De nombreux télégrammes de condoléances pour le décès de l'universitaire Ferri sont arrivés à l'Académie des Sciences et des Arts du Kosovo. Deux d'entre eux ont été lus lors de la réunion commémorative.
"Avec la séparation de sa vie, la famille a perdu son homme bien-aimé, ASHAK son digne membre, ASHSH son honorable collègue, Vlora sa citoyenne d'honneur et la culture albanaise une personnalité éminente", a écrit le président dans la lettre de condoléances de l'Académie de Sciences d'Albanie, académicien Skënder Gjinushi. Tout en exprimant ses condoléances à la famille de l'académicien Rexhep Ferri, aux collègues universitaires d'ASHAK et à toute la communauté des créateurs d'art et des amateurs d'art de la culture albanaise, elle a rappelé sa vie et sa créativité.
"Sa vie, remplie d'activités artistiques, culturelles et éditoriales, a placé sa personnalité dans l'honorable communauté des universitaires du Kosovo, parmi les personnalités les plus marquantes de la culture albanaise. Avec ses nombreuses expositions et publications, il a transmis son modèle d'art partout où se trouvent aujourd'hui les Albanais et dans les environnements internationaux. Son travail encouragera d'autres réalisations dans le domaine des arts visuels", peut-on lire dans la lettre de condoléances.
L'académicien Xhevdet Xhafa, dans la lettre lue lors de la commémoration, a rappelé son collègue.
"C'était un homme extraordinaire et une figure d'une grande influence dans nos vies. Sa perte est un coup dur pour nous tous. Rexhepi était un homme unique, doté d’un profond amour pour les gens et d’un désir exceptionnel d’aider les autres. Je me souviens avec gratitude des beaux moments que nous avons passés ensemble et j'apprécie profondément son engagement envers les évolutions et les valeurs qu'il représentait. Il a laissé une marque indélébile sur notre communauté et il restera dans la mémoire de tous avec honneur et respect", a déclaré l'académicien Xhafa. Il a écrit que les pertes sont toujours difficiles et il sait que les mots ne peuvent pas soulager la douleur. "Rexhep nous manquera beaucoup, mais son héritage et son influence continueront d'être notre inspiration. Nous lui rendrons hommage pour tout ce qu'il a fait et nous préserverons son précieux souvenir", a écrit l'éminent peintre.
Au nom de la famille Ferri, l'archéologue Naser Ferri s'est adressé aux participants. Il décrit surtout son cousin comme un grand intellectuel, un créateur rare dans divers domaines de l'art, un homme à l'âme blanche, un collègue respecté, un mari dévoué et un parfait père de famille.

"Au nom de la famille Ferri, je remercie toutes les personnes présentes pour leur soutien et leurs condoléances afin d'atténuer notre douleur. Avec la mort de Rexhep Ferri, la famille a perdu le pilier et le pivot près duquel toute la famille se rassemblait, alors que la culture albanaise est plus pauvre pour un grand créateur", a-t-il déclaré devant le public.
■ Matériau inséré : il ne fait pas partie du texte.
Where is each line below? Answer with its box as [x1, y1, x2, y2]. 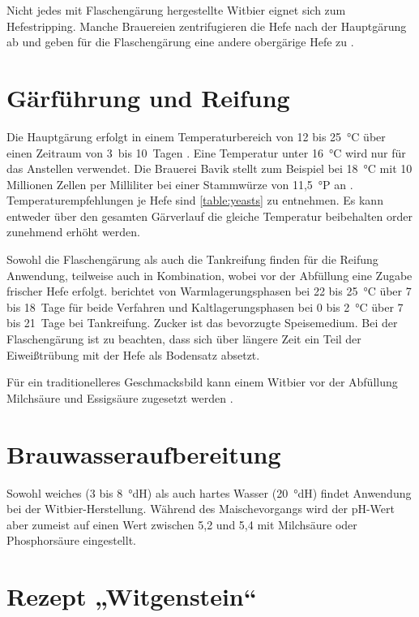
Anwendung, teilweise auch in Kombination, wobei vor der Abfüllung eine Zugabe [6, 266, 413, 283]
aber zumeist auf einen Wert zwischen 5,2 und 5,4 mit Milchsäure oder [6, 516, 357, 533]
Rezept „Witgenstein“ [6, 580, 257, 613]
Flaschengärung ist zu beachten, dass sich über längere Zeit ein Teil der [6, 330, 361, 347]
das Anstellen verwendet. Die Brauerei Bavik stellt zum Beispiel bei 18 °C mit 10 [6, 160, 413, 177]
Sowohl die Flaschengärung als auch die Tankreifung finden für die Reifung [6, 251, 378, 268]
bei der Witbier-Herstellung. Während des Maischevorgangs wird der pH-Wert [6, 500, 395, 517]
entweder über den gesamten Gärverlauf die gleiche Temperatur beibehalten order [6, 207, 413, 224]
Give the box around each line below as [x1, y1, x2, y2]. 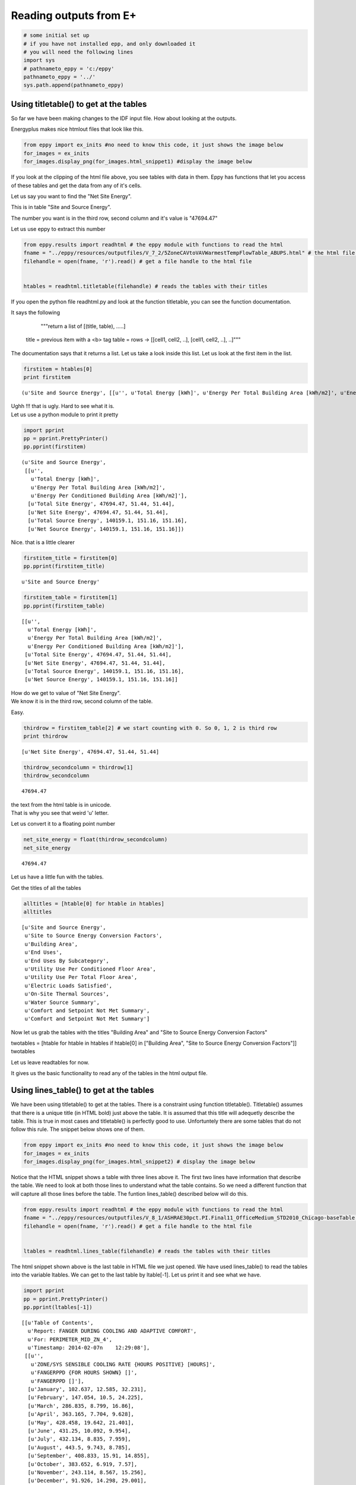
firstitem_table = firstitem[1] [23, 594, 118, 601]
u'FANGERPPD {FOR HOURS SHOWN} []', [30, 1369, 138, 1376]
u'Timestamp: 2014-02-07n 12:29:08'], [27, 1344, 150, 1351]
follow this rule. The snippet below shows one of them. [11, 1126, 145, 1133]
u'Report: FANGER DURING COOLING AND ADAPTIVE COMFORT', [27, 1328, 197, 1335]
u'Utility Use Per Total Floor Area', [24, 974, 138, 981]
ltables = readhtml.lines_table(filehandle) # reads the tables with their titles [23, 1247, 271, 1255]
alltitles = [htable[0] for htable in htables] [23, 900, 164, 907]
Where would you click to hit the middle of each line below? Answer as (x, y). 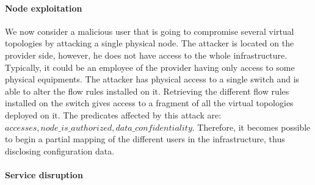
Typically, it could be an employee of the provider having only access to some (150, 67)
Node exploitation (44, 8)
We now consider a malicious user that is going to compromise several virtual (150, 31)
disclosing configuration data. (60, 151)
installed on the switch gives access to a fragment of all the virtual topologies (149, 103)
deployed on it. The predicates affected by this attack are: (113, 114)
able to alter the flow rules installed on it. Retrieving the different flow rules (147, 91)
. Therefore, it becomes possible (251, 127)
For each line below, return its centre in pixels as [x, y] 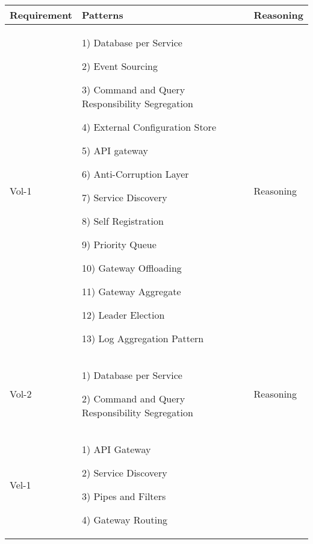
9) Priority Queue [119, 244]
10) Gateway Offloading [132, 268]
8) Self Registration [122, 221]
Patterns [102, 15]
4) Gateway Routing [125, 520]
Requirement [41, 15]
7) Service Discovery [124, 197]
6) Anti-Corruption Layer [135, 174]
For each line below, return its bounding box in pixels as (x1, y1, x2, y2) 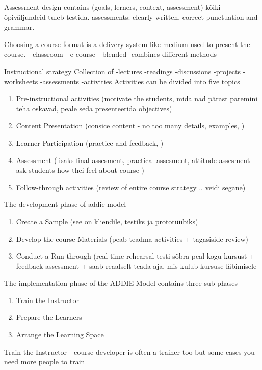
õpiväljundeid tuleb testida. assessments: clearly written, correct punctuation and (4, 11, 258, 22)
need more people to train (4, 356, 85, 367)
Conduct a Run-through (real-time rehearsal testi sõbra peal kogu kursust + (16, 250, 255, 261)
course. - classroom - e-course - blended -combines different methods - (4, 49, 222, 59)
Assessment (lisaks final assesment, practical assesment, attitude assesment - (16, 154, 255, 165)
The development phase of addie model (4, 199, 126, 210)
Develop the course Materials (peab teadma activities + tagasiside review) (16, 233, 249, 244)
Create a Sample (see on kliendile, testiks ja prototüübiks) (16, 216, 198, 226)
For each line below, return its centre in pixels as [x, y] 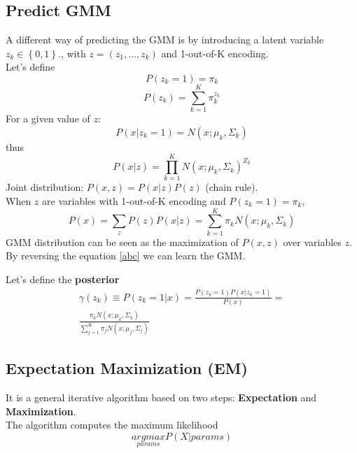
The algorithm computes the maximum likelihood [112, 425]
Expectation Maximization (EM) [127, 368]
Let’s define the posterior [63, 279]
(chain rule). [232, 187]
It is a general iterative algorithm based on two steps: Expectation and [161, 397]
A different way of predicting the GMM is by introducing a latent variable [165, 39]
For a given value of [48, 118]
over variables [312, 242]
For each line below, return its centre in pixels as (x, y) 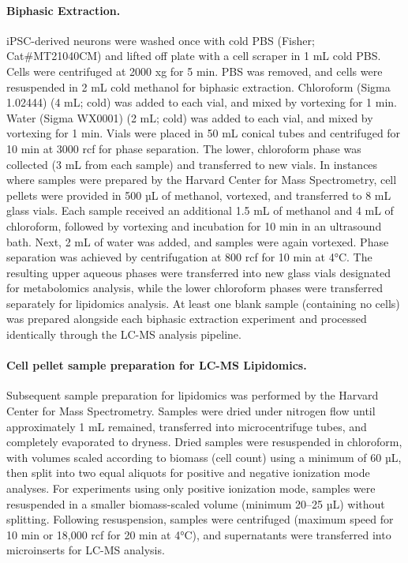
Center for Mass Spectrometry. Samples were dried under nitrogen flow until (191, 411)
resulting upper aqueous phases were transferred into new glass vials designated (199, 272)
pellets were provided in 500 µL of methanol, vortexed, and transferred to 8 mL (199, 195)
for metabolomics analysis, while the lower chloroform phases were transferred (195, 288)
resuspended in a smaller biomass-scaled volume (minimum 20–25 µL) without (196, 503)
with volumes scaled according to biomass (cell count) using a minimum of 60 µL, (204, 457)
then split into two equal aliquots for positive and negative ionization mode (188, 473)
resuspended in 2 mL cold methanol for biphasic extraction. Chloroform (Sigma (198, 86)
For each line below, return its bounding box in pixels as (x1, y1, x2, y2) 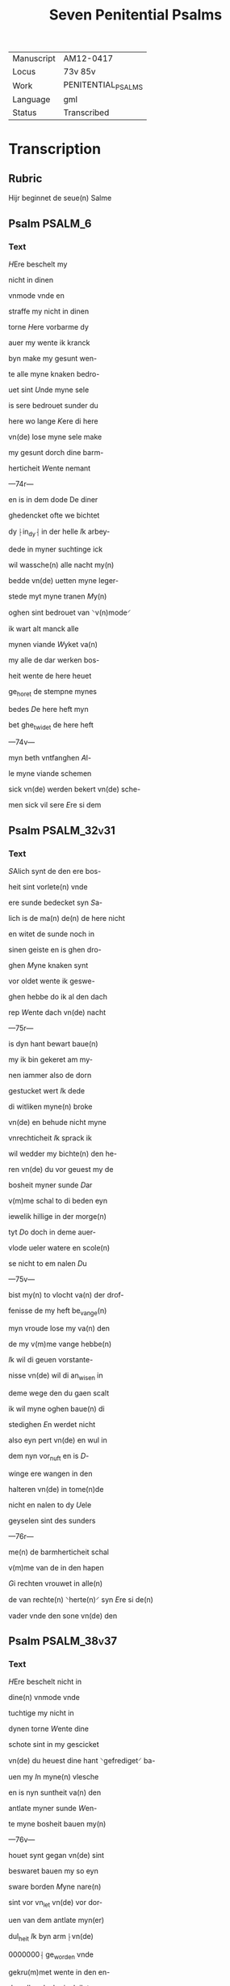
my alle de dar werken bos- (8, 654, 100, 665)
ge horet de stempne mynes (8, 686, 97, 698)
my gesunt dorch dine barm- (8, 448, 104, 458)
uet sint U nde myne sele (8, 385, 90, 394)
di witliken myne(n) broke (8, 1102, 93, 1111)
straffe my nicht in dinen (8, 306, 90, 317)
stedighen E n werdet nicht (8, 1419, 96, 1429)
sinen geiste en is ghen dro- (8, 945, 102, 955)
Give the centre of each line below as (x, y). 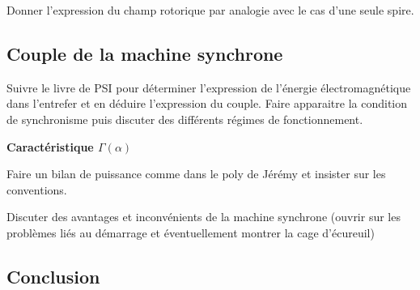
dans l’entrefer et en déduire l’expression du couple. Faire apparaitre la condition (207, 103)
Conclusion (53, 276)
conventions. (37, 189)
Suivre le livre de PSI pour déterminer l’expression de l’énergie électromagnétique (209, 87)
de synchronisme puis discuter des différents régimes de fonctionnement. (185, 119)
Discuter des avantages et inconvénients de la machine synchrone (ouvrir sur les (204, 217)
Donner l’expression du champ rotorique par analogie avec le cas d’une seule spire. (210, 10)
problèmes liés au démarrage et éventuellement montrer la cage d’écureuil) (191, 232)
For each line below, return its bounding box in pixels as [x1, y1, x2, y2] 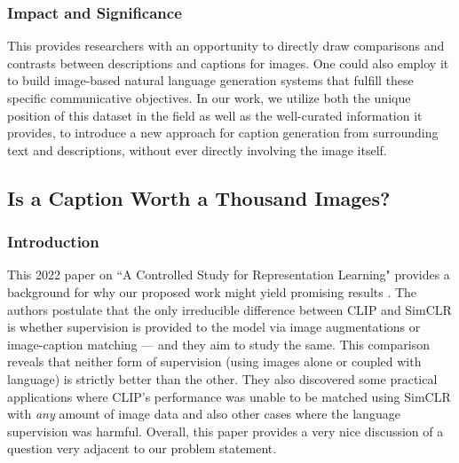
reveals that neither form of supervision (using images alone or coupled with [7, 352, 422, 371]
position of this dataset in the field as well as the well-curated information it [7, 106, 423, 124]
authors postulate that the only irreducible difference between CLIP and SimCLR [7, 300, 452, 318]
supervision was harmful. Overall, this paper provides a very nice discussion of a [7, 421, 444, 440]
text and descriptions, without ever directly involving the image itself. [7, 140, 387, 159]
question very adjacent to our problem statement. [7, 439, 277, 458]
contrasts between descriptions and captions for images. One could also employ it [7, 53, 449, 72]
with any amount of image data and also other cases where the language [7, 404, 400, 423]
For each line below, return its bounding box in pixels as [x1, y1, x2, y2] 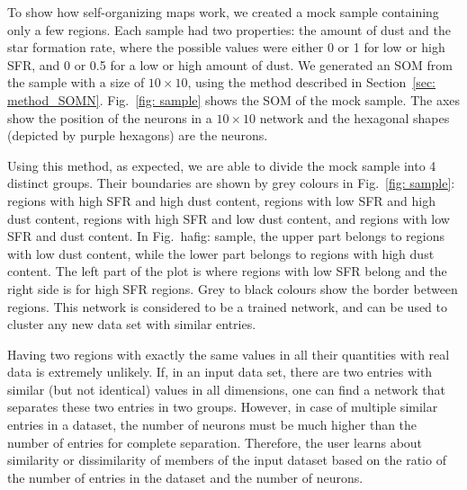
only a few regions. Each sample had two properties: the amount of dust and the [7, 20, 451, 39]
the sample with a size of [7, 73, 145, 92]
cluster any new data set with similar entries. [7, 315, 256, 334]
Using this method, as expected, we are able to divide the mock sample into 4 [7, 156, 436, 174]
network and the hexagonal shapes [259, 108, 450, 127]
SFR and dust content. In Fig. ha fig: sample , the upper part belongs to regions [7, 227, 445, 245]
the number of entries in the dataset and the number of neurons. [7, 468, 364, 486]
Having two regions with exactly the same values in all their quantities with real [7, 344, 450, 363]
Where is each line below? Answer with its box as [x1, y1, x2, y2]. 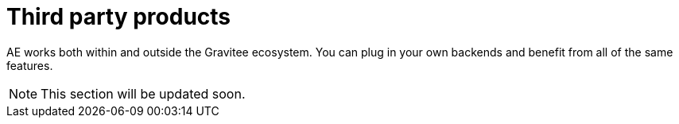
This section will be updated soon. [41, 85, 246, 102]
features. [6, 58, 53, 72]
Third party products [6, 3, 231, 30]
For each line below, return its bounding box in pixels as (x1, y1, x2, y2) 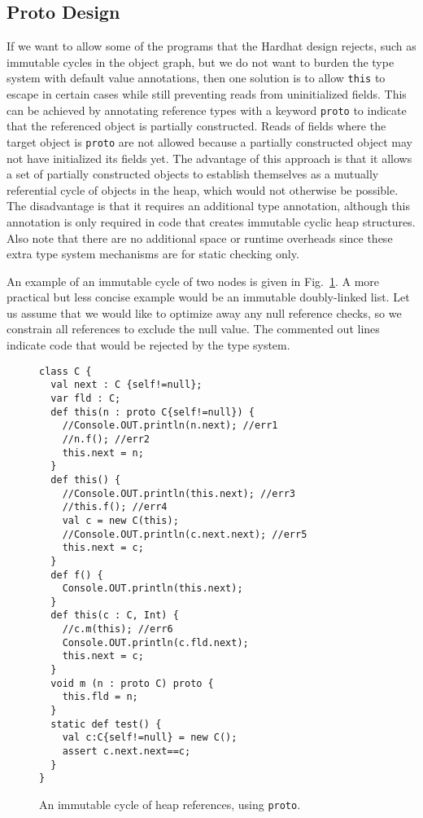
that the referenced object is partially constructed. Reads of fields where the (7, 117, 386, 134)
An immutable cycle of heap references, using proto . (39, 796, 301, 813)
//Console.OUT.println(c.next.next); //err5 (62, 528, 307, 540)
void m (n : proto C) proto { (50, 677, 214, 689)
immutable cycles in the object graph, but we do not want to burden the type (7, 53, 395, 70)
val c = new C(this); (62, 514, 179, 526)
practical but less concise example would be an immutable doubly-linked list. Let (7, 288, 410, 306)
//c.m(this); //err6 (62, 623, 173, 635)

Les discours ont laissé place aux hommages et aux notes dans le livre de deuil. Dans le hall de l'Académie des sciences et des arts du Kosovo, une musique de violon classique aux tonalités funéraires accompagnait les participants qui rendaient hommage au défunt peintre. En tant que peintre, il s'est toujours fait un nom parmi ceux qui furent parmi les premiers à laisser leur empreinte par le pinceau dans ces contrées. Un des morceaux les plus heavy, où se croisent mythes, légendes, histoire et rêves. Et malgré toute sa créativité, Rexhep Ferri était classé parmi les intellectuels identitaires.